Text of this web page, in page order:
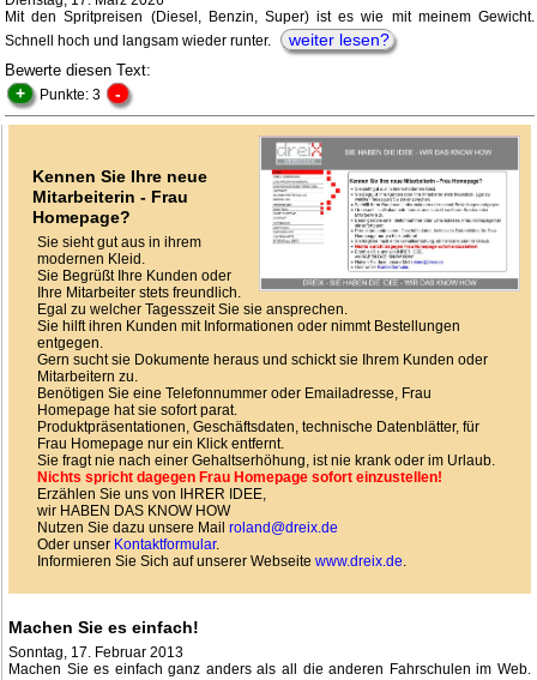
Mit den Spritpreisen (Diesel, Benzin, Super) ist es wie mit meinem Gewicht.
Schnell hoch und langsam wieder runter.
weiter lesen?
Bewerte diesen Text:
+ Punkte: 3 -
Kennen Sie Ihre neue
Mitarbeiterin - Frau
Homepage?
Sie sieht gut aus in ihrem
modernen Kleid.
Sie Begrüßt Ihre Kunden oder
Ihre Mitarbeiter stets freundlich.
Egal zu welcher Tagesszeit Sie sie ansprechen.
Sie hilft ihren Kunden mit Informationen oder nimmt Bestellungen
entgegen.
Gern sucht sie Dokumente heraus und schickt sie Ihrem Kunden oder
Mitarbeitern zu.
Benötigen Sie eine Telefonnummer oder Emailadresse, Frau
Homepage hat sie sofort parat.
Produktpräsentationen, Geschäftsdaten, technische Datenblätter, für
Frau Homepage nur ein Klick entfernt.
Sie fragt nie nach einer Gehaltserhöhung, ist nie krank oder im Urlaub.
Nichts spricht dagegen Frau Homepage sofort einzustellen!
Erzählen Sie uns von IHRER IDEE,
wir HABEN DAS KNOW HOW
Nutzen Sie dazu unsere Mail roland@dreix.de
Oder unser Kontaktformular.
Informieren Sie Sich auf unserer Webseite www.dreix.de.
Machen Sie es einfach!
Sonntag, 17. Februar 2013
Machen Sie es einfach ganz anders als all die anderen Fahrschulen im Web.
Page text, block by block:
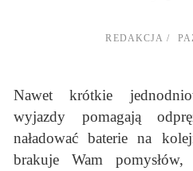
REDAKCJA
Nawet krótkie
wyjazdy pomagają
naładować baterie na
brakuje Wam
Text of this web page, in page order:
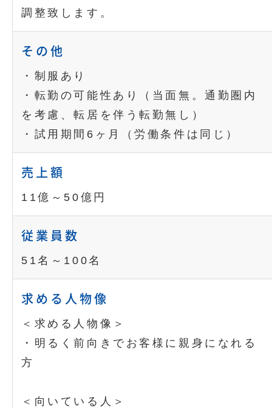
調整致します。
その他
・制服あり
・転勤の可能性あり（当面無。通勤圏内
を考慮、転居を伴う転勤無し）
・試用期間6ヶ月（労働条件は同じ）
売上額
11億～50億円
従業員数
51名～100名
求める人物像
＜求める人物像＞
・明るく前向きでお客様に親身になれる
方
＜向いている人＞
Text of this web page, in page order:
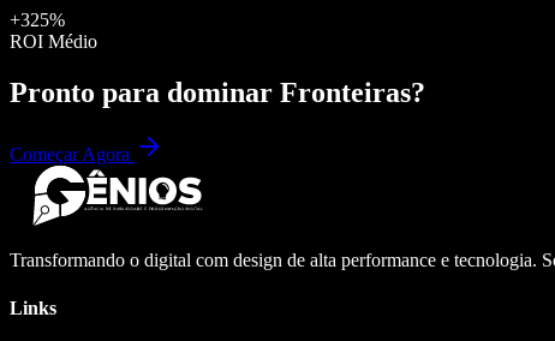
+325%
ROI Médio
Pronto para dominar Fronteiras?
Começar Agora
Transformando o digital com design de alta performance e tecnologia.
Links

○ ○ ○ ○ ○

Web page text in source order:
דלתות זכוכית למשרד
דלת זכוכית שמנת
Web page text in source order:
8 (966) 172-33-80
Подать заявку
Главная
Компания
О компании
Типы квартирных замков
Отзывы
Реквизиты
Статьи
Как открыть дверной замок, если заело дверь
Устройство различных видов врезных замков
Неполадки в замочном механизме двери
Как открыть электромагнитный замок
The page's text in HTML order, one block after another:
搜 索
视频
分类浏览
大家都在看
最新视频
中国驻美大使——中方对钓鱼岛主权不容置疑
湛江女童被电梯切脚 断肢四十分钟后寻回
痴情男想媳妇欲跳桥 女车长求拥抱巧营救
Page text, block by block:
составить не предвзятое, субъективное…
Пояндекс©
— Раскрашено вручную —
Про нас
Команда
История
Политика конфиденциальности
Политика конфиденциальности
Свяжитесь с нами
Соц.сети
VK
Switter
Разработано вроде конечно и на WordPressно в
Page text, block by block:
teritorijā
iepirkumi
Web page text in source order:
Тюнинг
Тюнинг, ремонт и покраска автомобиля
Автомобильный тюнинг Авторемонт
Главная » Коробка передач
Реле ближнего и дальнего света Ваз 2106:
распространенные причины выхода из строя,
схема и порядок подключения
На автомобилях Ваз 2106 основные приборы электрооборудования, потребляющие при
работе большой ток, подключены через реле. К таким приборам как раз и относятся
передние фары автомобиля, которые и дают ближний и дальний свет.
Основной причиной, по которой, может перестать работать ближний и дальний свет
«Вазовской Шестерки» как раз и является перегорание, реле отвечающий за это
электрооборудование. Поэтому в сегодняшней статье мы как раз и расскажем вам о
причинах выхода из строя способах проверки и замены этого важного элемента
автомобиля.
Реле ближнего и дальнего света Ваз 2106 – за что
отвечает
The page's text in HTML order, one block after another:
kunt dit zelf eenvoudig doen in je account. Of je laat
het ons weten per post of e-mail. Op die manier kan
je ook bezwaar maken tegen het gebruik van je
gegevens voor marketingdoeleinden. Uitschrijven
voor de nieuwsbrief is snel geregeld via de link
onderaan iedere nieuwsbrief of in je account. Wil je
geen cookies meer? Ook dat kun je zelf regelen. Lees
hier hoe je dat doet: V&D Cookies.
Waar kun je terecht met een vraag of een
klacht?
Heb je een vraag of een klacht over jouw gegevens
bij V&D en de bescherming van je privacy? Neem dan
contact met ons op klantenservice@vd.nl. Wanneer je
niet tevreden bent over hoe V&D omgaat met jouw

○ ○ ○ ○ ○

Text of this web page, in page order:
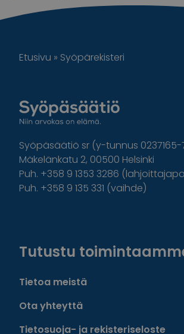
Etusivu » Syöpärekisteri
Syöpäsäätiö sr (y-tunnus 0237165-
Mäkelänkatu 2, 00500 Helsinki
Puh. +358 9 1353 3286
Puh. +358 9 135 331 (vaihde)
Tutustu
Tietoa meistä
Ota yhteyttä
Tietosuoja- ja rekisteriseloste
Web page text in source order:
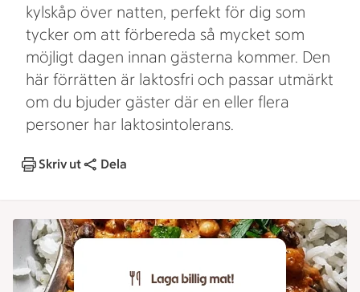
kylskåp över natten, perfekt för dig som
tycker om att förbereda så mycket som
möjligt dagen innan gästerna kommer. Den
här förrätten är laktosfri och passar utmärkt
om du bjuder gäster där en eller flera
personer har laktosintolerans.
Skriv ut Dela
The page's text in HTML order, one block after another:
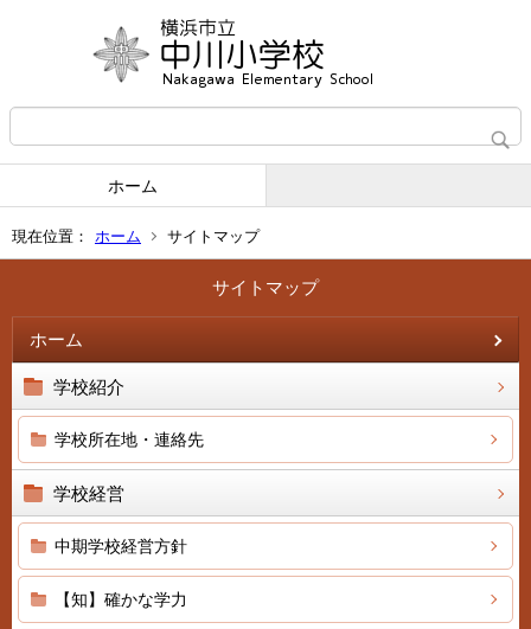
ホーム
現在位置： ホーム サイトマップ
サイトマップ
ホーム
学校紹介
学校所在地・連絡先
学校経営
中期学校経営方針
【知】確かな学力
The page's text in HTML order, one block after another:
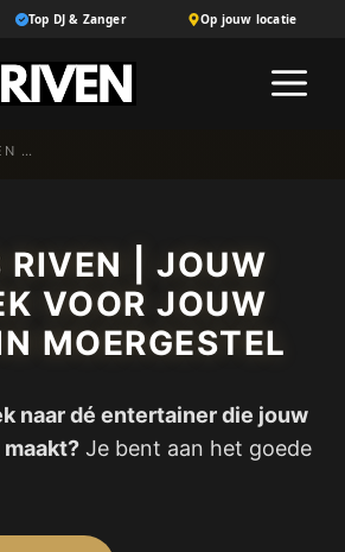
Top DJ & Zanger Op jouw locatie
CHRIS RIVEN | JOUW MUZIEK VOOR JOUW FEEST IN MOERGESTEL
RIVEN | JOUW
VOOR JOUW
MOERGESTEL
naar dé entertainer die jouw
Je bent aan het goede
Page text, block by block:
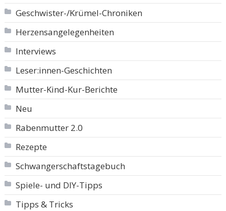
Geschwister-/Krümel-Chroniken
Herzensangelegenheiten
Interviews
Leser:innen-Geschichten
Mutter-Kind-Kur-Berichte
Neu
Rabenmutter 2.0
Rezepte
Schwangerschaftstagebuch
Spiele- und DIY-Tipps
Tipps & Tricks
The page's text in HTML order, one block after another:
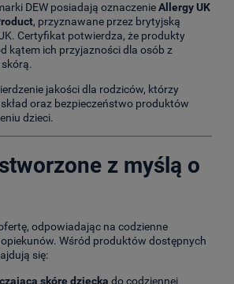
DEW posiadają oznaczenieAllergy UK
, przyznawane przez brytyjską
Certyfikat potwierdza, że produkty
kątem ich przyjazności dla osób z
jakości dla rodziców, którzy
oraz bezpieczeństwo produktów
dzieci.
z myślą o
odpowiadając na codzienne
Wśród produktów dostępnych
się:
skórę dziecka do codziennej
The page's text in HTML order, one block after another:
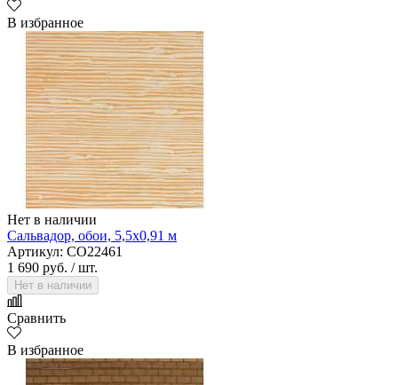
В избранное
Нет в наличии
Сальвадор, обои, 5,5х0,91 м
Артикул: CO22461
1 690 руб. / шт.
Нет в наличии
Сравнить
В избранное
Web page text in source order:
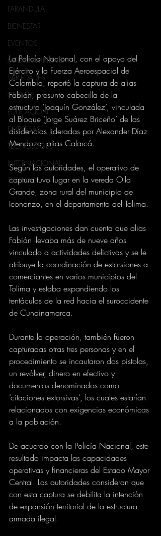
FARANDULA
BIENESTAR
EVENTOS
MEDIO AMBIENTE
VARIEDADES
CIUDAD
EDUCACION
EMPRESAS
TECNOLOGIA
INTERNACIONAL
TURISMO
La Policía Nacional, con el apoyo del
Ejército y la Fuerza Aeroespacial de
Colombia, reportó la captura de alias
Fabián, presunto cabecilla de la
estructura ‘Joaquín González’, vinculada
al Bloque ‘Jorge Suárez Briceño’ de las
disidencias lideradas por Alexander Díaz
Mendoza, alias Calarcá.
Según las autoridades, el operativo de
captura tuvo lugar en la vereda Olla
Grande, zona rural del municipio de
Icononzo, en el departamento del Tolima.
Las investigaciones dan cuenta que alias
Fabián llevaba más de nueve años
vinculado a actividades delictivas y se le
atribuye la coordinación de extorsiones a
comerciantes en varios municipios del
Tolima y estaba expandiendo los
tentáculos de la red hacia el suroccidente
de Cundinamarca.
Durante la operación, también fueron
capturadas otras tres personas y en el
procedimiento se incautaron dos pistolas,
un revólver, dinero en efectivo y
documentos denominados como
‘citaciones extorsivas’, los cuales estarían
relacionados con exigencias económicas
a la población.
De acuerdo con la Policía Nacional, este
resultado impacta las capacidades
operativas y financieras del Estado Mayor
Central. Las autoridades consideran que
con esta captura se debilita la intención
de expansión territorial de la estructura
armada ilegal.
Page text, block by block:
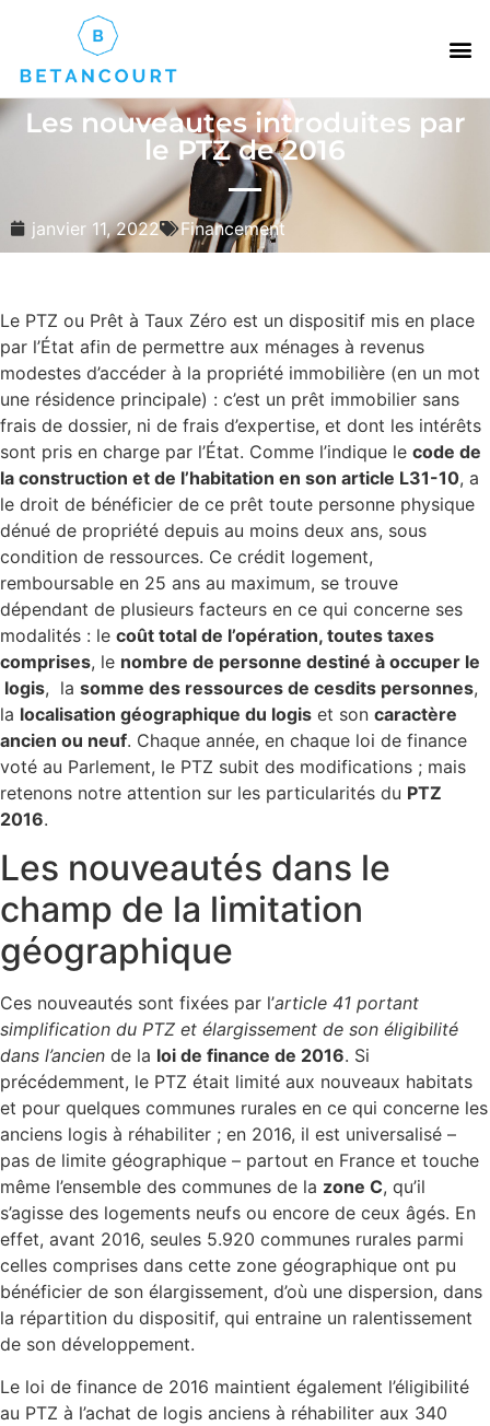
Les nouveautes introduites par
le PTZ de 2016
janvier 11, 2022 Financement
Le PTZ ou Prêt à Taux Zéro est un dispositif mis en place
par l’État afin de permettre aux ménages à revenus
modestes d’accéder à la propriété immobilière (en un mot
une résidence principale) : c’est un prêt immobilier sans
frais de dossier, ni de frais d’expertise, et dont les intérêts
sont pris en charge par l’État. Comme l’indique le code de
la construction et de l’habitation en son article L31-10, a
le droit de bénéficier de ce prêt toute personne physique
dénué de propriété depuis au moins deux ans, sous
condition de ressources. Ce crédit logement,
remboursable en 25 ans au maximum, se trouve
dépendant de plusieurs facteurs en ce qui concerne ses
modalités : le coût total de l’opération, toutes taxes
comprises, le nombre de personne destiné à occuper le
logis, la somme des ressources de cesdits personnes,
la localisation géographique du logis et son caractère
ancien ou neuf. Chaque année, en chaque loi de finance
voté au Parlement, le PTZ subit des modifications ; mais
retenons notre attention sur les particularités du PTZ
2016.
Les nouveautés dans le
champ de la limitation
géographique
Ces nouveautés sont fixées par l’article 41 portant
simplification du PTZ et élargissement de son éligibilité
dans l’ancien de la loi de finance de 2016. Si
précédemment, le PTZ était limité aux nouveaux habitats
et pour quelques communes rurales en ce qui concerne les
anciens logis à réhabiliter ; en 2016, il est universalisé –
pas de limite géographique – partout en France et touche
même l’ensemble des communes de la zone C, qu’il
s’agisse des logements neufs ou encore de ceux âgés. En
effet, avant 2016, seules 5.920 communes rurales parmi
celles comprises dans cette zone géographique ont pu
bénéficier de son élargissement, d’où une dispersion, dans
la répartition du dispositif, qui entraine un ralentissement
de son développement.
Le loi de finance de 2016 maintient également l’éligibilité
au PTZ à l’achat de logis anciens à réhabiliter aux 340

○ ○ ○ ○ ○

Transcribe only this stretch of the data: the line with "Tietoa meistä", the line with "Grande, zona rural del municipio de", and every line in between. Leave out the pictures.

Tietoa meistä
Ota yhteyttä
Tietosuoja- ja rekisteriseloste
Web page text in source order:
kylskåp över natten, perfekt för dig som
tycker om att förbereda så mycket som
möjligt dagen innan gästerna kommer. Den
här förrätten är laktosfri och passar utmärkt
om du bjuder gäster där en eller flera
personer har laktosintolerans.
Skriv ut Dela
The page's text in HTML order, one block after another:
ホーム
現在位置： ホーム サイトマップ
サイトマップ
ホーム
学校紹介
学校所在地・連絡先
学校経営
中期学校経営方針
【知】確かな学力
The page's text in HTML order, one block after another:
Top DJ & Zanger Op jouw locatie
CHRIS RIVEN | JOUW MUZIEK VOOR JOUW FEEST IN MOERGESTEL
RIVEN | JOUW
VOOR JOUW
MOERGESTEL
naar dé entertainer die jouw
Je bent aan het goede
Page text, block by block:
Geschwister-/Krümel-Chroniken
Herzensangelegenheiten
Interviews
Leser:innen-Geschichten
Mutter-Kind-Kur-Berichte
Neu
Rabenmutter 2.0
Rezepte
Schwangerschaftstagebuch
Spiele- und DIY-Tipps
Tipps & Tricks
The page's text in HTML order, one block after another:
DEW posiadają oznaczenieAllergy UK
, przyznawane przez brytyjską
Certyfikat potwierdza, że produkty
kątem ich przyjazności dla osób z
jakości dla rodziców, którzy
oraz bezpieczeństwo produktów
dzieci.
z myślą o
odpowiadając na codzienne
Wśród produktów dostępnych
się:
skórę dziecka do codziennej
The page's text in HTML order, one block after another:
В избранное
Нет в наличии
Сальвадор, обои, 5,5х0,91 м
Артикул: CO22461
1 690 руб. / шт.
Нет в наличии
Сравнить
В избранное
Web page text in source order:
FARANDULA
BIENESTAR
EVENTOS
MEDIO AMBIENTE
VARIEDADES
CIUDAD
EDUCACION
EMPRESAS
TECNOLOGIA
INTERNACIONAL
TURISMO
La Policía Nacional, con el apoyo del
Ejército y la Fuerza Aeroespacial de
Colombia, reportó la captura de alias
Fabián, presunto cabecilla de la
estructura ‘Joaquín González’, vinculada
al Bloque ‘Jorge Suárez Briceño’ de las
disidencias lideradas por Alexander Díaz
Mendoza, alias Calarcá.
Según las autoridades, el operativo de
captura tuvo lugar en la vereda Olla
Grande, zona rural del municipio de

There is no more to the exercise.